I took an interest in malware analysis last autumn and cant recommend the book
Practical Malware Analysis enough. It introduces the subject to a beginner
including the wide variety of skills required and tools used. One of the best
things about the book is the malware samples supplied for analysis at the end
of each chapter and then the detailed walk-throughs of how it should have been
done.

The book focusses on windows malware and thus discusses x86 assembly, both an
introduction to and identifying the constructs of higher level languages on
dissassembly.

I immediately looked to supplement the information on assembly however. First
with the Linux Assembly and Windows assembly "megaprimers" on
securitytube.net, then with the Intermediate Intel x86 series of video
lectures on opensecuritytraining.info.
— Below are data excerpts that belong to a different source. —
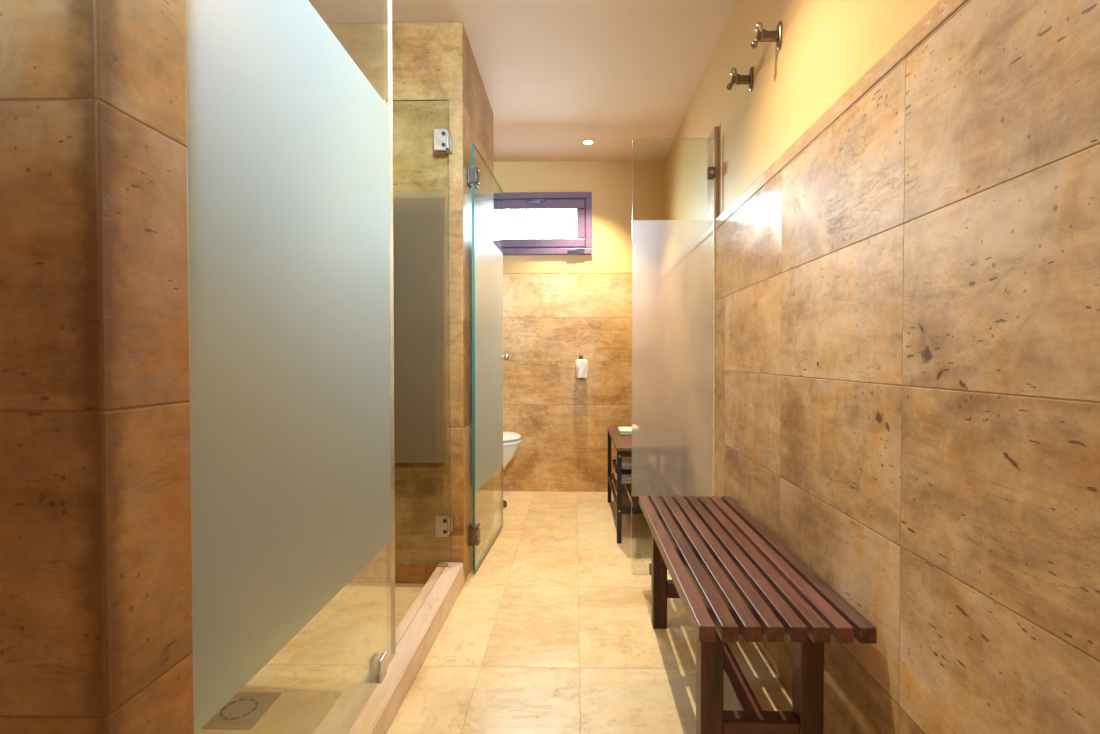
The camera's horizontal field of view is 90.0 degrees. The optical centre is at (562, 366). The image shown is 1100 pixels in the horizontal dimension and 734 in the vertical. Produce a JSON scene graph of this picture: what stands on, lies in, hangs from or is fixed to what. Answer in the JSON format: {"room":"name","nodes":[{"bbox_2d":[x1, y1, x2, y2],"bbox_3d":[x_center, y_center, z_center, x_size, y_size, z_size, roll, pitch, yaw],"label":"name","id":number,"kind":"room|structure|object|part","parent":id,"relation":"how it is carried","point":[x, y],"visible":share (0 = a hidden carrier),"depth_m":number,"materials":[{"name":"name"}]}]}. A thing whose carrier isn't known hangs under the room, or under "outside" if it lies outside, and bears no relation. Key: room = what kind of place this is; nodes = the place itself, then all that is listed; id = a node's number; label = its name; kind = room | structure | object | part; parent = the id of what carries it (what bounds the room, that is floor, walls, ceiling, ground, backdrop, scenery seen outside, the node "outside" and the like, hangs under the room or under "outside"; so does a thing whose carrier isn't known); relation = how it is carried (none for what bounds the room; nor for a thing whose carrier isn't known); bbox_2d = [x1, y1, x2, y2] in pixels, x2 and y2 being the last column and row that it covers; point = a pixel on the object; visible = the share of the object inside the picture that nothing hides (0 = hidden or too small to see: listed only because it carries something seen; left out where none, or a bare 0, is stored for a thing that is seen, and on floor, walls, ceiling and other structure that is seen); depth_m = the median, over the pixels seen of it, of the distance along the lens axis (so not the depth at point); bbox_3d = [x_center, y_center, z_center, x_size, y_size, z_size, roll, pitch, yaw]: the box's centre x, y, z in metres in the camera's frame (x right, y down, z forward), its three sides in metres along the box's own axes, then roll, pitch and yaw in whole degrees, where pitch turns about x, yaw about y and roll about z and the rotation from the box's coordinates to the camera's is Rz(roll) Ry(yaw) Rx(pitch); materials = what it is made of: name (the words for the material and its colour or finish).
{"room":"shower room","nodes":[
{"label":"shower room","id":0,"kind":"room"},
{"bbox_2d":[0,0,193,733],"bbox_3d":[-0.861,-0.228,0.631,0.784,2.334,0.131,0,1,1],"label":"wall","id":1,"kind":"structure","parent":0,"point":[96,609],"depth_m":0.57,"materials":[{"name":"brown stone"}]},
{"bbox_2d":[326,22,493,583],"bbox_3d":[-0.803,-0.264,2.721,0.804,2.334,0.858,0,1,1],"label":"wall","id":2,"kind":"structure","parent":0,"point":[431,60],"depth_m":2.29,"materials":[{"name":"beige tile"}]},
{"bbox_2d":[327,562,463,733],"bbox_3d":[-0.480,0.877,1.506,0.104,0.095,1.593,0,1,1],"label":"shower curb","id":3,"kind":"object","parent":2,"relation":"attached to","point":[419,628],"depth_m":1.63,"materials":[{"name":"stone"}]},
{"bbox_2d":[185,0,395,733],"bbox_3d":[-0.498,-0.115,1.130,0.032,1.900,0.874,0,1,1],"label":"screen","id":4,"kind":"object","parent":3,"relation":"on","point":[290,144],"visible":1,"depth_m":0.97,"materials":[{"name":"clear glass"}]},
{"bbox_3d":[-0.497,-0.115,1.130,0.013,1.898,0.874,0,1,1],"label":"glass pane","id":5,"kind":"part","parent":4,"relation":"part of","materials":[{"name":"clear glass"}]},
{"bbox_2d":[371,99,453,561],"bbox_3d":[-0.771,-0.140,2.255,0.636,1.865,0.075,0,1,1],"label":"shower door","id":6,"kind":"structure","parent":2,"relation":"attached to","point":[419,217],"depth_m":2.22,"materials":[{"name":"clear glass"}]},
{"bbox_2d":[467,143,508,571],"bbox_3d":[-0.354,-0.041,2.709,0.082,1.856,0.678,0,1,3],"label":"door","id":7,"kind":"structure","parent":2,"relation":"in","point":[487,320],"depth_m":2.60,"materials":[{"name":"clear glass"}]},
{"bbox_2d":[196,491,791,733],"bbox_3d":[-0.296,0.965,1.460,2.066,0.079,5.088,0,1,1],"label":"floor","id":8,"kind":"structure","parent":0,"point":[552,632],"depth_m":1.78,"materials":[{"name":"beige tile"}]},
{"bbox_2d":[201,692,281,728],"bbox_3d":[-0.871,0.922,1.481,0.152,0.004,0.152,0,1,1],"label":"floor drain","id":9,"kind":"object","parent":8,"relation":"on","point":[244,709],"visible":0.86,"depth_m":1.47,"materials":[{"name":"metal"}]},
{"bbox_2d":[494,431,520,478],"bbox_3d":[-0.658,0.503,3.532,0.788,0.771,0.412,0,1,1],"label":"toilet","id":10,"kind":"object","parent":8,"relation":"on","point":[511,440],"visible":0.16,"depth_m":3.44,"materials":[{"name":"white ceramic"}]},
{"bbox_3d":[-0.593,0.689,3.534,0.633,0.399,0.364,0,1,1],"label":"bowl","id":11,"kind":"part","parent":10,"relation":"part of","materials":[{"name":"white ceramic"}]},
{"bbox_3d":[-0.546,0.476,3.529,0.562,0.023,0.367,0,1,1],"label":"seat","id":12,"kind":"part","parent":10,"relation":"part of","materials":[{"name":"white plastic"}]},
{"bbox_3d":[-0.546,0.442,3.529,0.562,0.031,0.364,0,1,1],"label":"lid","id":13,"kind":"part","parent":10,"relation":"part of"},
{"bbox_2d":[607,427,685,543],"bbox_3d":[0.470,0.649,3.208,0.370,0.491,0.823,0,1,1],"label":"side table","id":14,"kind":"object","parent":8,"relation":"on","point":[622,443],"visible":0.41,"depth_m":2.88,"materials":[{"name":"brown wood"}]},
{"bbox_3d":[0.308,0.651,3.610,0.024,0.473,0.024,0,1,1],"label":"leg","id":15,"kind":"part","parent":14,"relation":"part of","materials":[{"name":"black paint"}]},
{"bbox_3d":[0.298,0.727,3.213,0.016,0.022,0.770,0,1,1],"label":"rail","id":16,"kind":"part","parent":14,"relation":"part of","materials":[{"name":"black metal"}]},
{"bbox_3d":[0.290,0.665,2.815,0.024,0.473,0.024,0,1,1],"label":"leg","id":17,"kind":"part","parent":14,"relation":"part of","materials":[{"name":"black paint"}]},
{"bbox_2d":[614,470,631,483],"bbox_3d":[0.432,0.664,3.416,0.214,0.064,0.309,0,1,1],"label":"folded towel","id":18,"kind":"object","parent":14,"relation":"on","point":[626,478],"visible":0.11,"depth_m":3.27,"materials":[{"name":"white fabric"}]},
{"bbox_2d":[612,459,631,473],"bbox_3d":[0.435,0.615,3.406,0.234,0.026,0.317,0,1,1],"label":"tray","id":19,"kind":"object","parent":18,"relation":"on","point":[624,471],"visible":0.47,"depth_m":3.25,"materials":[{"name":"black paint"}]},
{"bbox_2d":[615,456,631,468],"bbox_3d":[0.431,0.595,3.407,0.203,0.053,0.277,0,1,1],"label":"folded towel","id":20,"kind":"object","parent":19,"relation":"in","point":[626,461],"visible":0.19,"depth_m":3.30,"materials":[{"name":"white fabric"}]},
{"bbox_2d":[618,427,631,434],"bbox_3d":[0.406,0.387,3.340,0.131,0.028,0.190,0,1,1],"label":"folded hand towel","id":21,"kind":"object","parent":14,"relation":"on","point":[622,430],"visible":0.54,"depth_m":3.26,"materials":[{"name":"white fabric"}]},
{"bbox_3d":[0.461,0.735,2.812,0.316,0.033,0.016,0,1,1],"label":"rail","id":22,"kind":"part","parent":14,"relation":"part of","materials":[{"name":"black metal"}]},
{"bbox_2d":[611,473,673,506],"bbox_3d":[0.469,0.705,3.209,0.321,0.011,0.776,0,1,1],"label":"shelf","id":23,"kind":"object","parent":14,"relation":"attached to","point":[626,502],"depth_m":3.01,"materials":[{"name":"brown wood"}]},
{"bbox_2d":[639,496,876,733],"bbox_3d":[0.454,0.712,1.596,0.347,0.421,1.025,0,1,1],"label":"slatted bench","id":24,"kind":"object","parent":8,"relation":"on","point":[731,577],"visible":1,"depth_m":1.24,"materials":[{"name":"red wood"}]},
{"bbox_3d":[0.342,0.722,1.946,0.050,0.388,0.049,0,1,1],"label":"leg","id":25,"kind":"part","parent":24,"relation":"part of","materials":[{"name":"red wood"}]},
{"bbox_3d":[0.450,0.785,1.944,0.165,0.050,0.044,0,1,1],"label":"rail","id":26,"kind":"part","parent":24,"relation":"part of","materials":[{"name":"red wood"}]},
{"bbox_3d":[0.326,0.735,1.218,0.050,0.388,0.049,0,1,1],"label":"leg","id":27,"kind":"part","parent":24,"relation":"part of","materials":[{"name":"red wood"}]},
{"bbox_3d":[0.433,0.797,1.216,0.165,0.050,0.044,0,1,1],"label":"rail","id":28,"kind":"part","parent":24,"relation":"part of","materials":[{"name":"red wood"}]},
{"bbox_3d":[0.541,0.735,1.213,0.050,0.388,0.049,0,1,1],"label":"leg","id":29,"kind":"part","parent":24,"relation":"part of","materials":[{"name":"red wood"}]},
{"bbox_2d":[309,0,736,161],"bbox_3d":[-0.296,-1.448,1.418,2.066,0.079,5.088,0,1,1],"label":"ceiling","id":30,"kind":"structure","parent":0,"point":[556,75],"depth_m":2.56,"materials":[{"name":"white paint"}]},
{"bbox_2d":[582,139,594,144],"bbox_3d":[0.165,-1.441,3.528,0.086,0.007,0.086,0,1,1],"label":"recessed light","id":31,"kind":"object","parent":30,"relation":"in","point":[586,141],"visible":1,"depth_m":3.52,"materials":[{"name":"white paint"}]},
{"bbox_2d":[493,160,663,491],"bbox_3d":[-0.231,-0.285,3.934,1.892,2.334,0.095,0,1,1],"label":"wall","id":32,"kind":"structure","parent":0,"point":[558,309],"depth_m":3.88,"materials":[{"name":"tile"}]},
{"bbox_2d":[493,192,591,254],"bbox_3d":[-0.227,-1.010,3.884,0.869,0.435,0.075,0,1,1],"label":"window","id":33,"kind":"structure","parent":32,"relation":"in","point":[581,202],"depth_m":3.87,"materials":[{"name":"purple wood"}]},
{"bbox_2d":[664,0,1099,733],"bbox_3d":[0.696,-0.241,1.416,0.115,2.334,5.088,0,1,1],"label":"wall","id":34,"kind":"structure","parent":0,"point":[907,311],"depth_m":0.95,"materials":[{"name":"stone"}]},
{"bbox_2d":[631,138,715,574],"bbox_3d":[0.481,-0.038,2.391,0.357,1.893,0.031,0,1,1],"label":"glass wall","id":35,"kind":"structure","parent":34,"relation":"attached to","point":[673,261],"depth_m":2.39,"materials":[{"name":"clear glass"}]},
{"bbox_2d":[707,126,718,220],"bbox_3d":[0.672,-0.843,2.457,0.020,0.409,0.127,0,1,1],"label":"trim","id":36,"kind":"structure","parent":34,"relation":"attached to","point":[715,132],"depth_m":2.42,"materials":[{"name":"stone"}]},
{"bbox_2d":[726,67,752,91],"bbox_3d":[0.625,-1.019,1.948,0.089,0.082,0.035,0,1,1],"label":"coat hook","id":37,"kind":"object","parent":34,"relation":"attached to","point":[737,79],"visible":1,"depth_m":1.94,"materials":[{"name":"silver metal"}]},
{"bbox_3d":[0.631,-1.019,1.948,0.063,0.033,0.017,0,1,1],"label":"arm","id":38,"kind":"part","parent":37,"relation":"part of","materials":[{"name":"silver metal"}]},
{"bbox_3d":[0.666,-1.019,1.947,0.007,0.082,0.035,0,1,1],"label":"wall plate","id":39,"kind":"part","parent":37,"relation":"part of","materials":[{"name":"silver metal"}]},
{"bbox_2d":[751,21,781,49],"bbox_3d":[0.619,-1.011,1.679,0.089,0.082,0.035,0,1,1],"label":"coat hook","id":40,"kind":"object","parent":34,"relation":"attached to","point":[763,35],"visible":1,"depth_m":1.67,"materials":[{"name":"silver metal"}]},
{"bbox_3d":[0.625,-1.012,1.679,0.063,0.033,0.017,0,1,1],"label":"arm","id":41,"kind":"part","parent":40,"relation":"part of","materials":[{"name":"silver metal"}]},
{"bbox_3d":[0.660,-1.011,1.678,0.007,0.082,0.035,0,1,1],"label":"wall plate","id":42,"kind":"part","parent":40,"relation":"part of","materials":[{"name":"silver metal"}]},
{"bbox_2d":[713,0,967,231],"bbox_3d":[0.647,-0.598,1.403,0.021,0.043,4.914,0,1,1],"label":"trim","id":43,"kind":"structure","parent":34,"relation":"attached to","point":[941,10],"depth_m":1.17,"materials":[{"name":"stone"}]},
{"bbox_3d":[0.136,0.000,3.848,0.041,0.173,0.069,0,1,1],"label":"holder","id":44,"kind":"object","parent":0,"visible":0},
{"bbox_2d":[575,359,587,377],"bbox_3d":[0.134,0.013,3.827,0.090,0.134,0.098,0,1,1],"label":"toilet roll","id":45,"kind":"object","parent":44,"relation":"hanging from","point":[581,365],"visible":1,"depth_m":3.79,"materials":[{"name":"paper"}]}
]}
The quality of the latter was very
good, so much so that I may go back and watch the introductory x86 lectures as
well. I'm not usually a fan of video tutorials, but I thought the format
suited the topic quite well.

I've stopped looking into malware analysis for now due to work, part time
college and side projects that will hopefully lead to better work in the short
term. I do look forward to picking it up again in the future though, its
really quite fascinating.

------
orangethirty
Yes, the MSP430 is a good option. Its cheap (even free if you ask for a
sample), and has good support. Though I don't get why you would need a micro-
controller to learn how to reverse engineer malware with Assembly. There are
many good (free) books out there that teach Assembly for the X86 architecture.
Maybe you want to learn how to reverse engineer embedded malware/virii?